Fix this deadlock by removing the queue freezing/unfreezing code from
queue_ra_store().
Freezing the request queue from inside a block layer sysfs store callback
function is essential when modifying parameters that affect how bios or
requests are processed, e.g. parameters that affect bio_split_to_limit().
Freezing the request queue when modifying parameters that do not affect bio
nor request processing is not necessary.
Cc: Nilay Shroff <nilay@linux.ibm.com>
Cc: stable@vger.kernel.org
Fixes: b07a889e8335 ("block: move q->sysfs_lock and queue-freeze under show/store method")
Signed-off-by: Bart Van Assche <bvanassche@acm.org>
---
Changes compared to v1: made the patch description more detailed.
block/blk-sysfs.c | 3 ---
1 file changed, 3 deletions(-)
diff --git a/block/blk-sysfs.c b/block/blk-sysfs.c
index b2b9b89d6967..1f63b184c6e9 100644
--- a/block/blk-sysfs.c
+++ b/block/blk-sysfs.c
@@ -105,7 +105,6 @@ queue_ra_store(struct gendisk *disk, const char *page, size_t count)
{
unsigned long ra_kb;
ssize_t ret;
- unsigned int memflags;
struct request_queue *q = disk->queue;
ret = queue_var_store(&ra_kb, page, count);
@@ -116,10 +115,8 @@ queue_ra_store(struct gendisk *disk, const char *page, size_t count)
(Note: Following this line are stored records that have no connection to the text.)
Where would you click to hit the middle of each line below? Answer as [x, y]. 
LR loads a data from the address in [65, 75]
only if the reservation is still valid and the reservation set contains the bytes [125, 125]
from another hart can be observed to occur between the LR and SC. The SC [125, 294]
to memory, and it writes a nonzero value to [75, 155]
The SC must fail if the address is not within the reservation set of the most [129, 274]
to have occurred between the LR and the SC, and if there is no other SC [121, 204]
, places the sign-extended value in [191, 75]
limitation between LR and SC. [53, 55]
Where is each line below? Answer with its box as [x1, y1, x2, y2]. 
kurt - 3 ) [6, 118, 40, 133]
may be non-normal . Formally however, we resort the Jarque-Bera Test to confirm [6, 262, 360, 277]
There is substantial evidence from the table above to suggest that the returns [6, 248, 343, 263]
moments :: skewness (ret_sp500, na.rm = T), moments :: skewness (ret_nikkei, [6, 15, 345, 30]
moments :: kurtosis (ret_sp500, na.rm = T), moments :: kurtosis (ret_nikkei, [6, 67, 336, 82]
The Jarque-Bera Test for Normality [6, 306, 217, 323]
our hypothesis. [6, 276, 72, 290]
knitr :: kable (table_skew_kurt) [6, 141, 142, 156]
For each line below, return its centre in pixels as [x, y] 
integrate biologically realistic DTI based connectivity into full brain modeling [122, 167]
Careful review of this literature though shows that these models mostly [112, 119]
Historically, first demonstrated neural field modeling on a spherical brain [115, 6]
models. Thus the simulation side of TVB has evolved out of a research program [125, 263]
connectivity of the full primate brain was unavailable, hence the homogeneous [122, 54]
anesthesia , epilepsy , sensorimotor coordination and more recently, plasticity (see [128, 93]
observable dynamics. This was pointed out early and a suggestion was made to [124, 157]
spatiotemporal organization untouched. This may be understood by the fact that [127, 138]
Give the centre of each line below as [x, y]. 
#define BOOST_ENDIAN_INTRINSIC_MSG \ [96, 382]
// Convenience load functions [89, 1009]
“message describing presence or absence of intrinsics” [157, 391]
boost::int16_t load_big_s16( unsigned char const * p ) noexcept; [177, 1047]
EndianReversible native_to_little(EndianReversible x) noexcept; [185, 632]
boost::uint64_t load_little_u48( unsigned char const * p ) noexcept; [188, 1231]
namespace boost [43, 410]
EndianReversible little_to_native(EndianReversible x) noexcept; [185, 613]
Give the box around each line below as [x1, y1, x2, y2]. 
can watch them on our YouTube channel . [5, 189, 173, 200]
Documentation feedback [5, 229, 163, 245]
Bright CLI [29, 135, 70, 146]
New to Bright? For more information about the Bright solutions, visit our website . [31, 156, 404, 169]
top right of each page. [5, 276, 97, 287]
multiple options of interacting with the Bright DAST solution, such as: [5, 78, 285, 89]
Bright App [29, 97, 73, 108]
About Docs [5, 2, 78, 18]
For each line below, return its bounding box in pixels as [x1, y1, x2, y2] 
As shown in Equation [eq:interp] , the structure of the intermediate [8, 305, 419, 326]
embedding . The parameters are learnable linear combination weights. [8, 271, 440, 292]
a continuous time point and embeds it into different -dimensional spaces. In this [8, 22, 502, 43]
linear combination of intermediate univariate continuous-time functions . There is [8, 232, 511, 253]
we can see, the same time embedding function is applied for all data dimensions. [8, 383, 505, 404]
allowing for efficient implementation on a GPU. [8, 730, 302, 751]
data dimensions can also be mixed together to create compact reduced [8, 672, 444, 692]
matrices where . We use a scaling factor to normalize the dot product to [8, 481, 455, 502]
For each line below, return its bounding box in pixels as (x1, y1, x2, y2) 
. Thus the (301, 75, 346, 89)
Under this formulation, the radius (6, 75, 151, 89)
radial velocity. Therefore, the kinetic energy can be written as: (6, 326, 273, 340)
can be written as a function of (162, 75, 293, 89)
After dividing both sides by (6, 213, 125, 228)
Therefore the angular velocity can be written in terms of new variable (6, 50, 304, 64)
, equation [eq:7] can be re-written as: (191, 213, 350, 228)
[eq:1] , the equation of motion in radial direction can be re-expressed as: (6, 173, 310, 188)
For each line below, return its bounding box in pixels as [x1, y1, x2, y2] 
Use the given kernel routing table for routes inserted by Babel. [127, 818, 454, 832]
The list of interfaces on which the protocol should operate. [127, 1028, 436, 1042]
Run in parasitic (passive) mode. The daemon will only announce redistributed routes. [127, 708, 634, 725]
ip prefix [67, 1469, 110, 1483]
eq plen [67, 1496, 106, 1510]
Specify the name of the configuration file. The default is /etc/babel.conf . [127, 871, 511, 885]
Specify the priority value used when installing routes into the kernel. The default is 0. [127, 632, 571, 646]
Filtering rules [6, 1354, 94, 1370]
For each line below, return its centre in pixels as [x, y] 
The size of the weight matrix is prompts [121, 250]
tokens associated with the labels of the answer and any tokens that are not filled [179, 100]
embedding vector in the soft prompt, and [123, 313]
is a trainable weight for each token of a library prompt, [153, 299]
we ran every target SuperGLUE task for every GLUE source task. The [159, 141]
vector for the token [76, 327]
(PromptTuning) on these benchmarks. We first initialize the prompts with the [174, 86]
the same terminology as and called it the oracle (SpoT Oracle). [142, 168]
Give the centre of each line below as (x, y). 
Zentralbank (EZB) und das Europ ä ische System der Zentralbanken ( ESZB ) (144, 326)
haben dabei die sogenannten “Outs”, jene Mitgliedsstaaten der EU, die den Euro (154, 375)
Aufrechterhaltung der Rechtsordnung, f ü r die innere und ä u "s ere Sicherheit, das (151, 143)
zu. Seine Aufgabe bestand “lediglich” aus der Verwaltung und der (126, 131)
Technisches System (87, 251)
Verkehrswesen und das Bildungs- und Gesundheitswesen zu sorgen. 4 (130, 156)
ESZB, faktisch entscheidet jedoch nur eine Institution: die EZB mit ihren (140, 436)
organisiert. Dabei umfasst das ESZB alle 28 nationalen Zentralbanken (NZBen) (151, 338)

* calculated from the queue limits by queue_limits_commit_update.
*/
mutex_lock(&q->limits_lock);
- memflags = blk_mq_freeze_queue(q);
disk->bdi->ra_pages = ra_kb >> (PAGE_SHIFT - 10);
mutex_unlock(&q->limits_lock);
- blk_mq_unfreeze_queue(q, memflags);
return ret;
}
^ permalink raw reply related [flat|nested] 8+ messages in thread
* Re: [PATCH v2] block: Fix a deadlock related to modifying the readahead attribute
2025-06-26 20:37 [PATCH v2] block: Fix a deadlock related to modifying the readahead attribute Bart Van Assche
@ 2025-06-27 7:17 ` Christoph Hellwig
2025-06-28 22:58 ` Bart Van Assche
2025-06-30 22:39 ` Bart Van Assche
2025-07-01 5:12 ` Nilay Shroff
1 sibling, 2 replies; 8+ messages in thread
From: Christoph Hellwig @ 2025-06-27 7:17 UTC (permalink / raw)
To: Bart Van Assche
Cc: Jens Axboe, linux-block, Christoph Hellwig, Nilay Shroff, stable
On Thu, Jun 26, 2025 at 01:37:13PM -0700, Bart Van Assche wrote:
> This deadlock happens because blk_mq_freeze_queue_nomemsave() waits for
> pending requests to finish. The pending requests do never complete because
> the dm-multipath queue_if_no_path option is enabled and the only path in
> the dm-multipath configuration is being removed.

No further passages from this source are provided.